You can join with the link here: https://discord.gg/neykWFc5 Please tell us what you are working on and what you are trying to achieve with PyOpticL - you may find other researchers already working on a similar goal :) Please ensure you are using 2FA on Discord.


Types of contributions

Baseplates

Researchers using PyOpticL as a tool to build specific baseplates that may be isolated from a larger system

PyOpticL is a helpful tool for developing space efficient and performant optical subsystems. We recognize that some labs will leverage PyOpticL to achieve a limited scope of goals (e.g. a single baseplate to lock the frequency of a laser; a single baseplate to shutter a laser with an AOM, etc…)

In these cases, we are happy to add baseplate designs to a folder within the GitHub repository for 'one-off' designs. In order to push such a baseplate design, please consider the following guidelines:

  1. Check for duplication: Ensure your design is not already covered by an existing example

  2. Avoid custom parts: Use standard, modular components. PyOpticL's mission is to provide highly modular layout tools and a reliance on highly custom parts and mounts goes directly against its main purpose!

  3. Submit changes via fork: if you need to modify optomech.py, do so in a fork and submit a pull request once tested. ( See Modifying optomech.py below)

  4. Maintain Modularity: Every part should be a distinct element to ensure modularity and compatibility with other baseplate elements. Groups of elements automatically become a new baseplate!

  5. Follow best practices:

    • Align with the optical table grid (Imperial or Metric)
    • Include an optical 'passthrough' so that plates can be chained together
    • Provide sufficient degrees of freedom for each component requiring precise optical alignment (this generally means that 2 kinematic mirrors are required before every precision aligned optic). Micro-optical designs may be exempt from this requirement.
  6. Comment your code: Describe your baseplates purpose and design logic.

  7. Submit improvements: If your baseplate improves an existing design, please contact us so that we can review and update the example baseplates!

Components

Researchers may want to submit additions to PyOpticL's bundled component library. These additions are only for general purpose components that are widely applicable and not specific to particular designs. Such application-specific components should be retained as external libraries.

The optomech.py file is central to PyOpticL. It defines parts that are widely available or easy to 3D print.
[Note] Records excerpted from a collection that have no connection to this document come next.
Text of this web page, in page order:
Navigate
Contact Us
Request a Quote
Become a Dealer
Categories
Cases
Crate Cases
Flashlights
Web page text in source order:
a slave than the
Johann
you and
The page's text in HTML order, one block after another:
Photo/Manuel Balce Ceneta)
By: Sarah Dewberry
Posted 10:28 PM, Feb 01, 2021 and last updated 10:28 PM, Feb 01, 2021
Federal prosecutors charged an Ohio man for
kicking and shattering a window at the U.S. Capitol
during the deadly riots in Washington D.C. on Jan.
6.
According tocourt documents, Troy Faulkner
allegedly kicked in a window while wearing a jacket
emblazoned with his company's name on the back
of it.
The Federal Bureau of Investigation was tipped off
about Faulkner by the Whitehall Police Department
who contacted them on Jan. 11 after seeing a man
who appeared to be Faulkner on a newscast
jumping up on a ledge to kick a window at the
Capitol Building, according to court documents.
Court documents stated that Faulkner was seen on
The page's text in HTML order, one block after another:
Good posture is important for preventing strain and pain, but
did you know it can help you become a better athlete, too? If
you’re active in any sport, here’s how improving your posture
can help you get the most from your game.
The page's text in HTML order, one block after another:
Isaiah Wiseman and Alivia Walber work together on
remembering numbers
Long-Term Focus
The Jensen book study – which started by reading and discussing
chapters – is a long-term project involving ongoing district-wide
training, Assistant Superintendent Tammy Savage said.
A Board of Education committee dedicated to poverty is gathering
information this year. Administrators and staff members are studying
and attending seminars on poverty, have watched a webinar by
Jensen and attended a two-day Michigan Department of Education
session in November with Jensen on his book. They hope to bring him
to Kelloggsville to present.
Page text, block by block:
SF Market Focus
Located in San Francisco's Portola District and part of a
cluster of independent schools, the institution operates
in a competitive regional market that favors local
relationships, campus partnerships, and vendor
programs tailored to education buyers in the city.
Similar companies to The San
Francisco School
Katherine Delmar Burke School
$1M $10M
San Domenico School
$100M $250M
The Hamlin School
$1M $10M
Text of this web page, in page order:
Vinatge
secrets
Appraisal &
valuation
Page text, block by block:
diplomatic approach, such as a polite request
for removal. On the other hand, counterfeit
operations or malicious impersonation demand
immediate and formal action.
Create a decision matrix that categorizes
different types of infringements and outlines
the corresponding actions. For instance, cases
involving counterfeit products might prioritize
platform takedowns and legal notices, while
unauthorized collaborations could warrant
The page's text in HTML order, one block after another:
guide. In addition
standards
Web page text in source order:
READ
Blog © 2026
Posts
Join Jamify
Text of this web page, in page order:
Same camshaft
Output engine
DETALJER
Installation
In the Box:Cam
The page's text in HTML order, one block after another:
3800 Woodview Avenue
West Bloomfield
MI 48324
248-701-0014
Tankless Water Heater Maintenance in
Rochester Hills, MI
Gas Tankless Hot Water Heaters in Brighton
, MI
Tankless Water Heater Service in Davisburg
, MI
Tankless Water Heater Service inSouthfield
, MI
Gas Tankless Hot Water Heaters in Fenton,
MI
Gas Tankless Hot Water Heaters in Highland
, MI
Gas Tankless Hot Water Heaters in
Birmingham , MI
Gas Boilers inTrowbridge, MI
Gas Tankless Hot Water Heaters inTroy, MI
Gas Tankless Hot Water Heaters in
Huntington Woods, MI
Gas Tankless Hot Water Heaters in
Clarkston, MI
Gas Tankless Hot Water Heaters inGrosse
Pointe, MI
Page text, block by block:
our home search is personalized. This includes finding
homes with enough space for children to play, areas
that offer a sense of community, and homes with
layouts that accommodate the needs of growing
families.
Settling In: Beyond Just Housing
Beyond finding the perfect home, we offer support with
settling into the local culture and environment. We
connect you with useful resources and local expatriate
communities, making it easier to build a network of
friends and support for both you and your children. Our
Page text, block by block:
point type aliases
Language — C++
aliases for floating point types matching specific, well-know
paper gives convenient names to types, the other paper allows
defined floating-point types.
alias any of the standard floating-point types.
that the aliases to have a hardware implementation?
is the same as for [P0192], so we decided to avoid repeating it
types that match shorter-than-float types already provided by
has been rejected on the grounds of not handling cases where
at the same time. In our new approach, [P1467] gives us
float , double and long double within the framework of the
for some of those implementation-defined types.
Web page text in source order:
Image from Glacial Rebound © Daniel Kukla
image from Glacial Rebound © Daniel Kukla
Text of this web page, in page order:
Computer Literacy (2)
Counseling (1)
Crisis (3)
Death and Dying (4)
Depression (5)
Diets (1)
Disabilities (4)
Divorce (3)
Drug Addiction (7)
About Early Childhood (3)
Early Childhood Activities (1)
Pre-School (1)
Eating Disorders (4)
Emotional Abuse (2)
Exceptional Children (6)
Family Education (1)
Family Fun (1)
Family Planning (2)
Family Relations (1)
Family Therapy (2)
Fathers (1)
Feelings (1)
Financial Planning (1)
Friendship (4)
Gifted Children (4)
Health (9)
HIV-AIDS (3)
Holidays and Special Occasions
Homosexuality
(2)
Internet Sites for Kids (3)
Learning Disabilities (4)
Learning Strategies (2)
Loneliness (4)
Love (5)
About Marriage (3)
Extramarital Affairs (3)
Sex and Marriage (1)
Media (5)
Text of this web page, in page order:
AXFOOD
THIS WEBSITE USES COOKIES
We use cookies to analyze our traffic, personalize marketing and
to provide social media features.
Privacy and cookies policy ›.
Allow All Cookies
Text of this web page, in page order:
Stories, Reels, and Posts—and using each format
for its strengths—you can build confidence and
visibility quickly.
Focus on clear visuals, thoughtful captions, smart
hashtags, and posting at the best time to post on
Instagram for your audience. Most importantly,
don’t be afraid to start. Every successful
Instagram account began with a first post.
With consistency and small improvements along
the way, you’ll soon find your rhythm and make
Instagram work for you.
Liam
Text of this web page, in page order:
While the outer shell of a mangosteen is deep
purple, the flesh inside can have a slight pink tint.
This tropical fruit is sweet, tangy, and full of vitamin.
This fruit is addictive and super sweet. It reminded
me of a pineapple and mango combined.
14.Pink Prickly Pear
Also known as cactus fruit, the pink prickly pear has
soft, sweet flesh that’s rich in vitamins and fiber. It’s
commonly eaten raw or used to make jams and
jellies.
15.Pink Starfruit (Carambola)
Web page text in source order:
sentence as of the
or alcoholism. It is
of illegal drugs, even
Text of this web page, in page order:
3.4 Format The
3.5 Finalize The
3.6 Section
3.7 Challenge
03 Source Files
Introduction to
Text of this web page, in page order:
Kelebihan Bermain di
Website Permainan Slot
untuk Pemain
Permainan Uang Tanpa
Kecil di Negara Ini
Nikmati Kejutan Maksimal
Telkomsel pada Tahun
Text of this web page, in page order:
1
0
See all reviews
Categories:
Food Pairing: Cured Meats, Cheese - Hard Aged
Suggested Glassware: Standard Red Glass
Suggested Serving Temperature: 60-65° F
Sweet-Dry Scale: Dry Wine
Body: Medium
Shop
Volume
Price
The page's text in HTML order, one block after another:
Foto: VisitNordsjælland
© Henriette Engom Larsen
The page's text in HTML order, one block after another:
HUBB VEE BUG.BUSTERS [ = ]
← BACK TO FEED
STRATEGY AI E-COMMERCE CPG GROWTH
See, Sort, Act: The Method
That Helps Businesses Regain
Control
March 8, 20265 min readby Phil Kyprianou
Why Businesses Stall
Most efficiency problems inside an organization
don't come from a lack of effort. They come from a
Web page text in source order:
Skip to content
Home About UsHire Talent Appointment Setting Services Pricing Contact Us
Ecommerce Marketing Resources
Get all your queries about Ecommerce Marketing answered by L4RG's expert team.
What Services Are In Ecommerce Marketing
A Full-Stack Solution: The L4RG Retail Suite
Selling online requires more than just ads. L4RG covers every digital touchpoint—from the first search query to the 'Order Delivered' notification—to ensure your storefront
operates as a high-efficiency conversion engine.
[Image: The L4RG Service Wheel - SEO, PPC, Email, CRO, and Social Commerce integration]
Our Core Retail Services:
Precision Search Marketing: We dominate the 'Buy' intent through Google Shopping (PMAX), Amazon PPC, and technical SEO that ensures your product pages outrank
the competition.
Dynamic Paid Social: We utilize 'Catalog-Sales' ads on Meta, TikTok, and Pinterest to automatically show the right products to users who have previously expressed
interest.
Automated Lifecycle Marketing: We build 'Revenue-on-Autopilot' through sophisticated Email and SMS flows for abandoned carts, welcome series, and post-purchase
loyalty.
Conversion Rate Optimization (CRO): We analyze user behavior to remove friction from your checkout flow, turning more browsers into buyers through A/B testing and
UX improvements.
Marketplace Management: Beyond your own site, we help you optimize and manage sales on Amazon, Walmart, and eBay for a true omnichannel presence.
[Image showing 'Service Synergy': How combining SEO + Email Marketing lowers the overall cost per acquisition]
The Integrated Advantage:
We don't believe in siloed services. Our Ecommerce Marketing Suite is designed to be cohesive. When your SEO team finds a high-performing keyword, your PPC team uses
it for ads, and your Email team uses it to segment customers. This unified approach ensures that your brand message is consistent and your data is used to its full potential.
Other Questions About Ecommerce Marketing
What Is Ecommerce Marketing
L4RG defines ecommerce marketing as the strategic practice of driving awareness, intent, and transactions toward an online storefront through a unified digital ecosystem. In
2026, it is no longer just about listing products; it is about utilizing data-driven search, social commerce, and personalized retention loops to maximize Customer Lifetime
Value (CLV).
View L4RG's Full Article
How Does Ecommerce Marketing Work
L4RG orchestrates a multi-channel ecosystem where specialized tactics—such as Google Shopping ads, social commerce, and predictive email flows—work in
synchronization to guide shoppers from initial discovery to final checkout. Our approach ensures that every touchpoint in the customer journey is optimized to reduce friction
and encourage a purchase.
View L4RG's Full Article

To keep collaboration and iteration simple:

  1. Use general, standard components: Name parts using manufacturer terminology

  2. Ensure Accuracy: Optical centers and angles must be carefully measured in CAD

  3. Ensure Modularity: New components should be self-contained and must not break or modify existing functionality

Large System Development

Larger systems should be structured as nested, modular subsystems composed of baseplates.

Best Practices:

  1. Hierarchy: Systems are composed of subsystems and subsystems are composed of baseplates etc.
  2. Modularity: Subsystems should be composed out of existing baseplates wherever possible to avoid duplicate plates and keep systems modular
  3. Interchangeability: Subsystems should have plates which "tap" power from a main "bus" line
  4. Grid Alignment:
    1. Align beam handoff between plates to the table grid.
    2. Even fiber couplers should respect the grid for modularity

How to Contribute

  1. JOIN THE DISCORD and let us know what you are working on!

  2. Fork the PyopticL repository

  3. Make local changes to the library

    a. Keep your changes contained to modular blocks of code that can be efficiently reviewed and merged

    b. Comment your code when appropriate and avoid overly verbose or LLM-generated code blocks

  4. When you have a working baseplate, components, etc. - submit a pull request and we will work with you to get it merged!